Es en Rusia donde el Neo-fascismo de la Nueva Derecha ha tenido el mayor impacto manifiesto en la política oficial. Bajo el mandato de Putin se han reforzado las nociones geopolíticas de proteger la homogeneidad cultural y hegemonía de Rusia de la europeización, gracias a la prolífica tarea publicitaria de Aleksandr Dugin, que lleva dos décadas entregado a la misión de revitalizar el Eurasianismo dentro del patrón de la Revolución Conservadora.
Remedando un famoso comentario del Pigmalión de Bernard Shaw, podríamos decir que “es imposible que un experto en el fascismo abra la boca sin que consiga que otro experto lo odie o desprecie”.
El neo-fascismo se caracteriza por tener tantas visiones y planes palingenésicos que es imposible generalizar sobre cómo ocurrirá ese renacimiento, sobre todo ahora que, para muchos fascistas, ese renacimiento ha quedado pospuesto indefinidamente y debe esperar a que la civilización liberal se desmorone desde dentro, lo que Julius Evola (1961) llamó “montar (cabalgar) el tigre”.
El fascismo italiano fue un fenómeno plural, en el que tenían cabida muchas teorías enfrentadas, e incluso filosofías, sobre cómo debería ser el nuevo Estado, así como corrientes conservadoras y futuristas elitistas y populistas, burguesas y proletarias, urbanas y rurales, juveniles y gerontrocráticas, revolucionarias y reaccionarias.

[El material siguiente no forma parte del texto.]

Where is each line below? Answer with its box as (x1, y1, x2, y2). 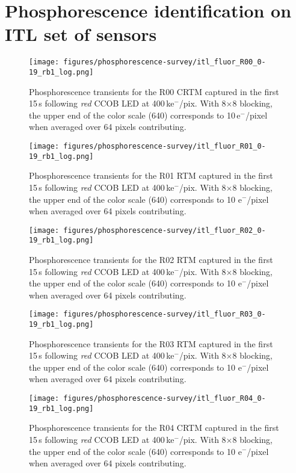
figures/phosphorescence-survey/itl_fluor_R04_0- (63, 394, 266, 403)
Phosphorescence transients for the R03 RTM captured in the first (29, 337, 273, 350)
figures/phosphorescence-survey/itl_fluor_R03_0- (63, 310, 266, 319)
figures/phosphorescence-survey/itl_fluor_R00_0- (63, 58, 266, 67)
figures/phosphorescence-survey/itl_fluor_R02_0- (63, 226, 266, 235)
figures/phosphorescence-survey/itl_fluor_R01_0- (63, 142, 266, 150)
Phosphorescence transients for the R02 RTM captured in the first (29, 253, 273, 265)
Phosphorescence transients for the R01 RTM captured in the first (29, 169, 273, 182)
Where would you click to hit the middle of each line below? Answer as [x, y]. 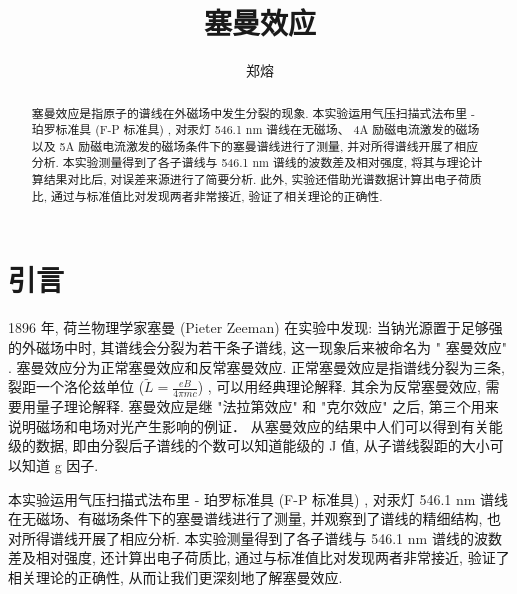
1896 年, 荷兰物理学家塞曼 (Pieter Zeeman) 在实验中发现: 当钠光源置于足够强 [255, 327]
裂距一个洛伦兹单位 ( [76, 386]
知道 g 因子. [60, 465]
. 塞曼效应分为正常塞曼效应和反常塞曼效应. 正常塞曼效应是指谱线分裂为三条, [256, 366]
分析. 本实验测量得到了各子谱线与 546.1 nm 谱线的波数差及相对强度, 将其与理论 [251, 162]
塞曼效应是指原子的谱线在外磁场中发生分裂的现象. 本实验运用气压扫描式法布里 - [253, 112]
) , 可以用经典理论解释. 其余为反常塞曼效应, [339, 386]
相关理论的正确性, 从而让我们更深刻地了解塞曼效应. [175, 576]
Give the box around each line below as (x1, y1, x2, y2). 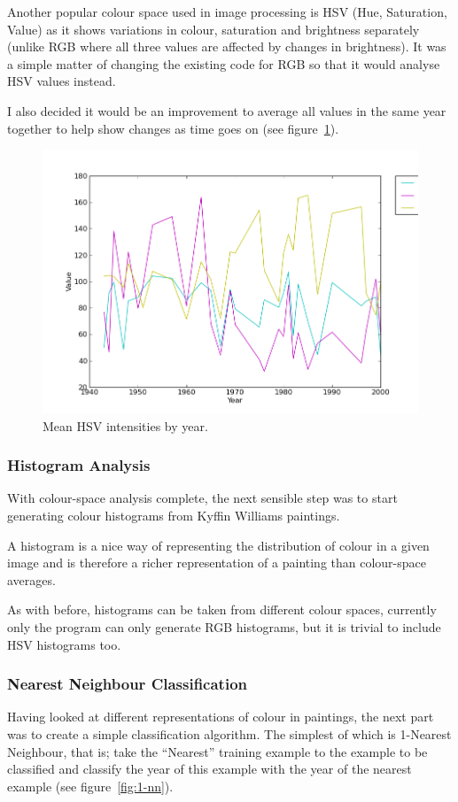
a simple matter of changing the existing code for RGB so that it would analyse (7, 54, 440, 73)
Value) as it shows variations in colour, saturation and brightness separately (7, 19, 420, 38)
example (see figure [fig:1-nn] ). (7, 776, 174, 795)
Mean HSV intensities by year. (43, 416, 208, 435)
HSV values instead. (7, 72, 116, 90)
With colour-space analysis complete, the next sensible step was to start (7, 489, 398, 507)
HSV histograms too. (7, 635, 121, 653)
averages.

El Fascismo italiano fue “una mezcla desordenada” (Roberts, 2000), que incorporó elementos como el catolicismo ultraconservador que se contradecía con el culto pagano de la romanitá, la cual a su vez chocaba directamente con las visiones tecnocráticas y futuristas de la nueva Italia y con la teoría hegeliana de Giovanni Gentile del Estado ético, que fue la base para la definición oficial dela ideología fascista en la Enciclopedia Italiana.